Я встретился в Петрограде со многими прежними друзьями. Офицерами, не раз демонстрировавшими в боях истинное мужество, ныне владел страх — они говорили о полной безнадежности попыток сопротивления и не проявляли стремления к борьбе против нового режима. В столице и Одессе общественное мнение оказалось единым.

Как-то я обедал в Новом клубе. За одним со мной столом оказались двое Великих князей. В этот момент стало известно, что в Охотничьем обществе большевики провели обыск, арестовав при этом несколько человек, в их числе оказались и мои друзья — кавалергард Арсений Карагеоргиевич, брат короля Сербии, и генерал Лавр Корнилов, с которым мне так и не удалось встретиться.

Это происшествие вызвало горячее возмущение у присутствующих в клубе. Воспользовавшись моментом, я попытался убедить Великих князей в том, что именно они должны возглавить вооруженное сопротивление.

«Лучше погибнуть с мечом в руке, чем получить пулю в спину или быть расстрелянным», — сказал я.

Но Великие князья придерживались другого мнения и также, как большинство тех, с кем мне довелось говорить, считали борьбу с большевиками бессмысленным занятием. Они говорили о том, что чрезвычайно заняты. Сергей Михайлович пытался спасти и переправить в Европу банковские авуары госпожи Кшесинской, которая в сопровождении другого Великого князя, Андрея Владимировича, более года назад покинула Петербург.

За соседним столом обедала довольно пестрая компания. Спиной к нам расположился человек в кожаной тужурке авиатора, который, казалось, внимательно прислушивается к разговору. Когда он обернулся, я узнал британского агента Рейли, с которым судьба столкнула меня в Тибете и позже здесь, в Петербурге.

По выражению его лица я понял, что он тоже меня узнал. Рейли встал из-за стола и вышел в холл, а несколькими минутами позже к нам подошел официант и тихо сказал, что вышедший господин сообщает кому-то по телефону о том, что в Новом клубе сейчас находятся Великие князья и высокопоставленные военные чины. Мы не стали терять времени и поспешили покинуть клуб.

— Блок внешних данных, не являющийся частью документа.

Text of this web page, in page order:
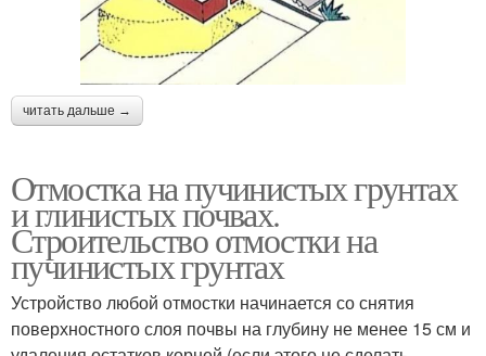
читать дальше →
Отмостка на пучинистых грунтах
и глинистых почвах.
Строительство отмостки на
пучинистых грунтах
Устройство любой отмостки начинается со снятия
поверхностного слоя почвы на глубину не менее 15 см и
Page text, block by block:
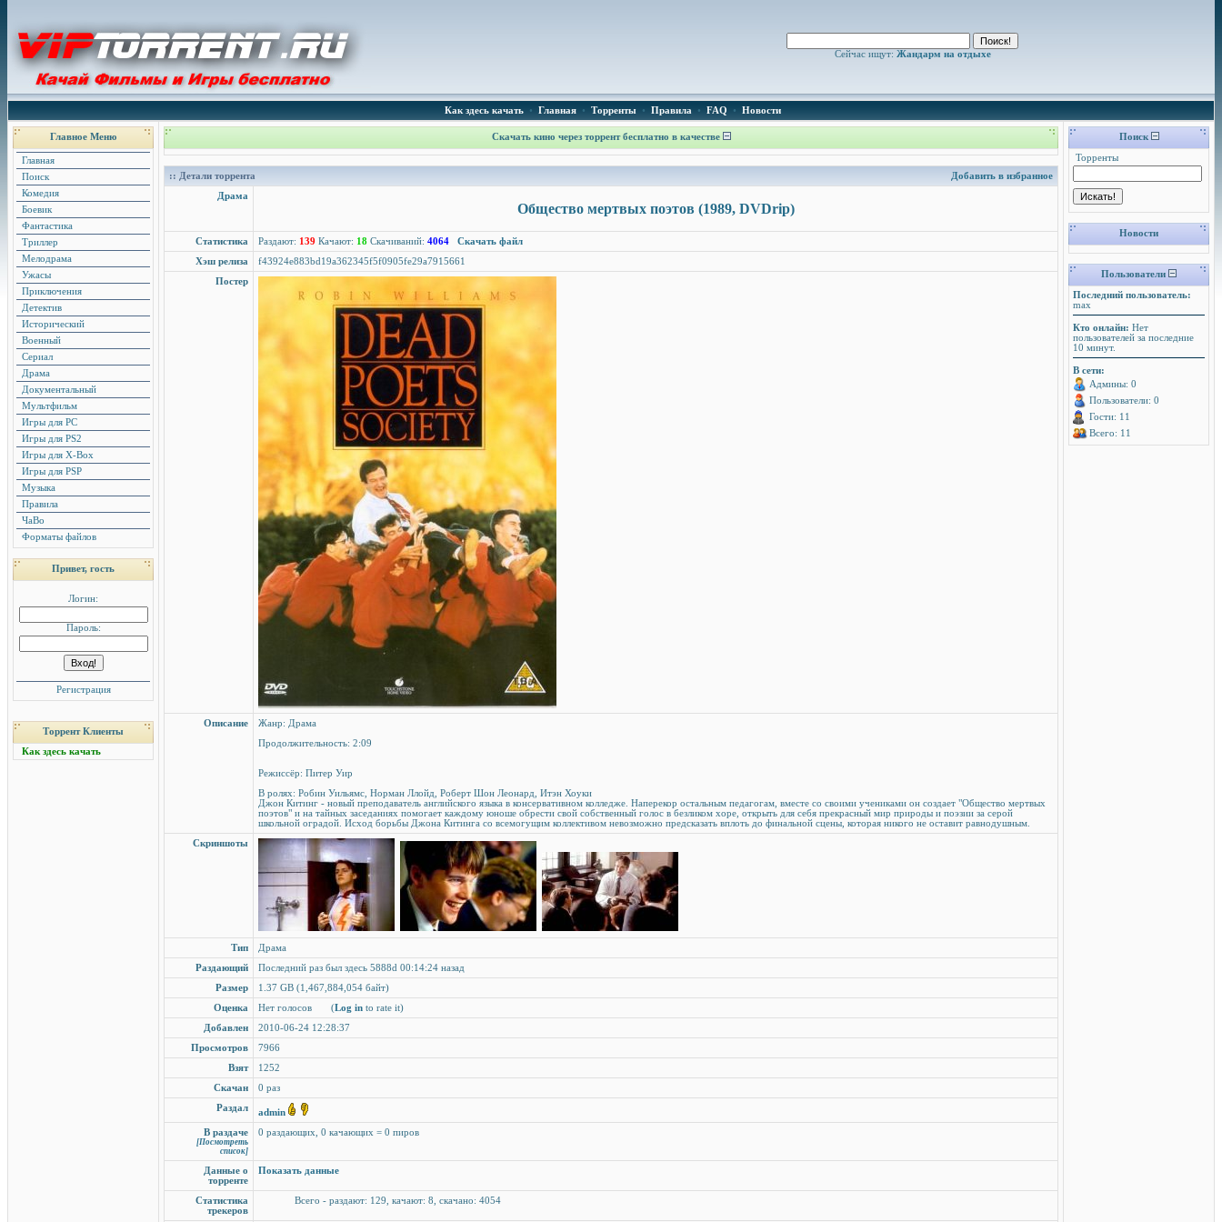
Сейчас ищут: Жандарм на отдыхе
Как здесь качать• Главная• Торренты• Правила • FAQ • Новости
Главное Меню
Главная
Поиск
Комедия
Боевик
Фантастика
Триллер
Мелодрама
Ужасы
Приключения
Детектив
Исторический
Военный
Сериал
Драма
Документальный
Мультфильм
Игры для PC
Игры для PS2
Игры для X-Box
Игры для PSP
Музыка
Правила
ЧаВо
Форматы файлов
Привет, гость
Логин:
Пароль:
Регистрация
Торрент Клиенты
Как здесь качать
Скачать кино через торрент бесплатно в качестве
:: Детали торрента
Добавить в избранное
Драма
Общество мертвых поэтов (1989, DVDrip)
Статистика Раздают: 139 Качают: 18 Скачиваний: 4064
Скачать файл
Хэш релиза
f43924e883bd19a362345f5f0905fe29a7915661
Постер
Описание
Жанр: Драма
Продолжительность: 2:09
Режиссёр: Питер Уир
В ролях: Робин Уильямс, Норман Ллойд, Роберт Шон Леонард, Итэн Хоуки
Джон Китинг - новый преподаватель английского языка в консервативном колледже. Наперекор остальным педагогам, вместе со своими учениками он создает "Общество мертвых
поэтов" и на тайных заседаниях помогает каждому юноше обрести свой собственный голос в безликом хоре, открыть для себя прекрасный мир природы и поэзии за серой
школьной оградой. Исход борьбы Джона Китинга со всемогущим коллективом невозможно предсказать вплоть до финальной сцены, которая никого не оставит равнодушным.
Скриншоты
Тип
Драма
Раздающий
Последний раз был здесь 5888d 00:14:24 назад
Размер
1.37 GB (1,467,884,054 байт)
Оценка
Нет голосов (Log in to rate it)
Добавлен
2010-06-24 12:28:37
Просмотров
7966
Взят
1252
Скачан
0 раз
Раздал
admin
В раздаче
[Посмотреть
список]
0 раздающих, 0 качающих = 0 пиров
Данные о
торренте
Показать данные
Статистика
трекеров
Всего - раздают: 129, качают: 8, скачано: 4054
Поиск
Торренты
Новости
Пользователи
Последний пользователь:
max
Кто онлайн: Нет
пользователей за последние
10 минут.
В сети:
Админы: 0
Пользователи: 0
Гости: 11
Всего: 11

В холле я столкнулся со старым приятелем Эммануилом Нобелем, главой крупной промышленной фирмы. Он, узнав о случившемся, предложил воспользоваться его квартирой, чтобы укрыться от преследования. Я горячо поблагодарил его, и мы поспешили уйти.

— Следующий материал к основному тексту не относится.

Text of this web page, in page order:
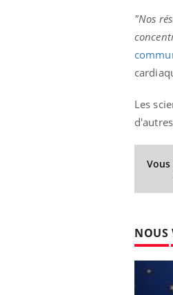
"Nos
Les
Vous
NOUS
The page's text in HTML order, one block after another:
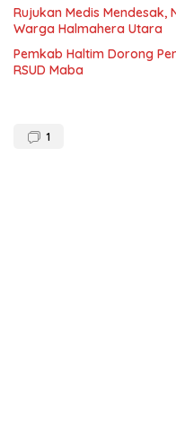
Rujukan Medis Mendesak,
Warga Halmahera Utara
Pemkab Haltim Dorong
RSUD Maba
1
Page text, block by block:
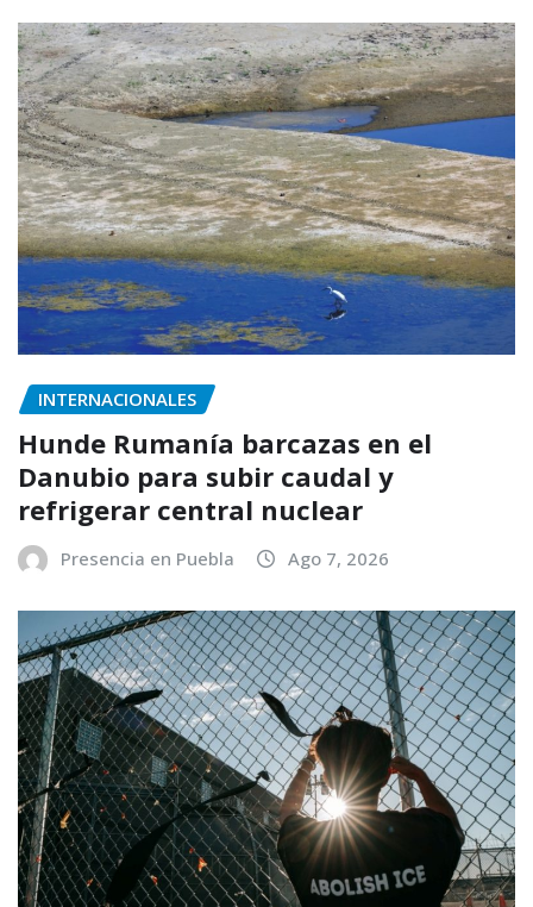
INTERNACIONALES
Hunde Rumanía barcazas en el
Danubio para subir caudal y
refrigerar central nuclear
Presencia en Puebla Ago 7, 2026
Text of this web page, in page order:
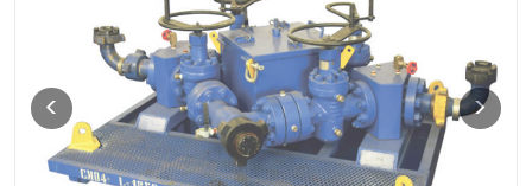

Извозчиков рядом с клубом не оказалось, пришлось идти пешком — дом Нобеля находился на правом берегу Невы, неподалеку от клиники Виллие. Эта пешая прогулка могла кончиться печально. На Александровском мосту кто-то из бдительных прохожих крикнул: «Вон идет офицер!» — и указал на нас солдатскому патрулю с красными повязками на рукавах. Один из них снял с плеча трехлинейку с примкнутым штыком и направил ее мне в грудь. Другой — очевидно, старший, — в офицерской папахе, потребовал предъявить документы. Нобель протянул ему шведский паспорт и объяснил, что он подданный Швеции и направляется на тот берег — домой. Пока солдаты проверяли паспорт, я имел возможность собраться с мыслями и на вопрос о моих документах ответил, что только сегодня приехал из Финляндии и документы находятся в багаже на Финляндском вокзале. Старший патруля недоверчиво посмотрел на меня, но тут на набережной раздались чьи-то крики, и патруль, оставив нас, поспешил туда.